WhatsApp: 450 Million Users, 32 Engineers
WhatsApp reached 450 million active users with a team of 32 engineers.
Not 32 platform engineers. Not 32 backend engineers. Thirty-two engineers total. The entire company.
The architecture was not microservices. It was a single Erlang application — effectively a well-optimized monolith — running on a fleet of servers. The performance came from writing efficient code, not from distributing the inefficiency across more processes.
When Facebook acquired WhatsApp in 2014, the ratio was roughly 14 million active users per engineer. Facebook, with its microservice architecture and thousands of engineers, was at about 1 million users per engineer.
Efficient code in a monolith beat distributed complexity by a factor of fourteen.
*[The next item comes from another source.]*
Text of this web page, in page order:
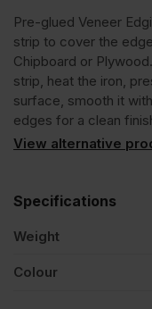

Not 14%. Fourteen times. One architecture gave each engineer responsibility for a mid-sized country’s population of users. The other gave each engineer responsibility for a city.
The Erlang monolith was not a compromise. It was the reason WhatsApp won.
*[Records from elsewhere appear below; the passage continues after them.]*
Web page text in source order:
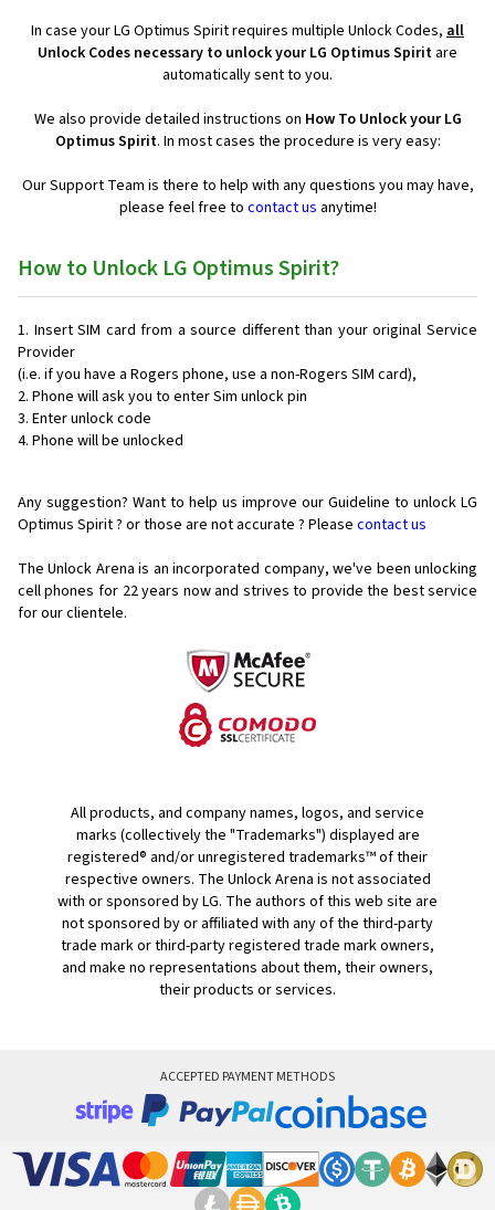
In case your LG Optimus Spirit requires multiple Unlock Codes, all
Unlock Codes necessary to unlock your LG Optimus Spirit are
automatically sent to you.
We also provide detailed instructions on How To Unlock your LG
Optimus Spirit. In most cases the procedure is very easy:
Our Support Team is there to help with any questions you may have,
please feel free to contact us anytime!
How to Unlock LG Optimus Spirit?
Insert SIM card from a source different than your original Service
Provider
(i.e. if you have a Rogers phone, use a non-Rogers SIM card),
Phone will ask you to enter Sim unlock pin
Enter unlock code
Phone will be unlocked
Any suggestion? Want to help us improve our Guideline to unlock LG
Optimus Spirit ? or those are not accurate ? Please contact us
The Unlock Arena is an incorporated company, we've been unlocking
cell phones for 22 years now and strives to provide the best service
for our clientele.
All products, and company names, logos, and service
marks (collectively the "Trademarks") displayed are
registered® and/or unregistered trademarks™ of their
respective owners. The Unlock Arena is not associated
with or sponsored by LG. The authors of this web site are
not sponsored by or affiliated with any of the third-party
trade mark or third-party registered trade mark owners,
and make no representations about them, their owners,
their products or services.
ACCEPTED PAYMENT METHODS

The Monolith Is Only Slow If Your Code Is Slow
The real dirty secret of microservice adoption at companies that don’t need it: splitting services is easier than fixing slow code.
Your user profile endpoint takes 400ms. Nobody wants to dig in and find out why. Profiling is hard. Reading someone else’s database queries is tedious. But someone has an idea: extract it into its own service. “Then we can scale it independently and deploy faster.” The room nods. It sounds like progress.
After the extraction, the endpoint takes 450ms — the original 400ms plus 50ms of network overhead for the new service call. But it has its own deployment pipeline, its own repository, its own Slack channel, and its own PagerDuty rotation. It feels like progress. It has all the artifacts of progress. There was a Jira epic.
The 400ms is still there. You just gave it a new address. The bug moved to a nicer apartment.
A well-written monolith is faster in every measurable way than a well-written microservice doing the same work. No serialization overhead. No network round-trips. No service discovery latency. Shared in-process memory instead of JSON payloads flying across a network. The monolith is the performance optimization, if the code inside it is good.
The Test Before You Split
Before you decompose a service, answer these questions honestly:
- What specific problem are you solving? Not “what might we need someday.” What problem do you have right now that a monolith cannot solve? Write it down. In ink.
- Have you measured the alternative? A single large server with 64 cores costs $500/month. A 20-node Kubernetes cluster costs $5,000/month plus two engineers’ salaries to maintain it. Have you tried vertical scaling? Have you tried?
- Can module boundaries solve the team problem? Clear ownership, good interfaces, and a monorepo solve most “people problems” without a single network call. Code review exists. CODEOWNERS files exist. You don’t need microservices to have boundaries.
If the answer is “we might need to scale it independently someday” — you don’t have a problem. You have anxiety.
Build the monolith. Make the code fast. Profile before you split.
And next time someone proposes microservices at the architecture meeting, ask two questions: “How many users do we have?” and “How many does Stack Overflow have?”
Then sit in the silence. The silence is the architecture review.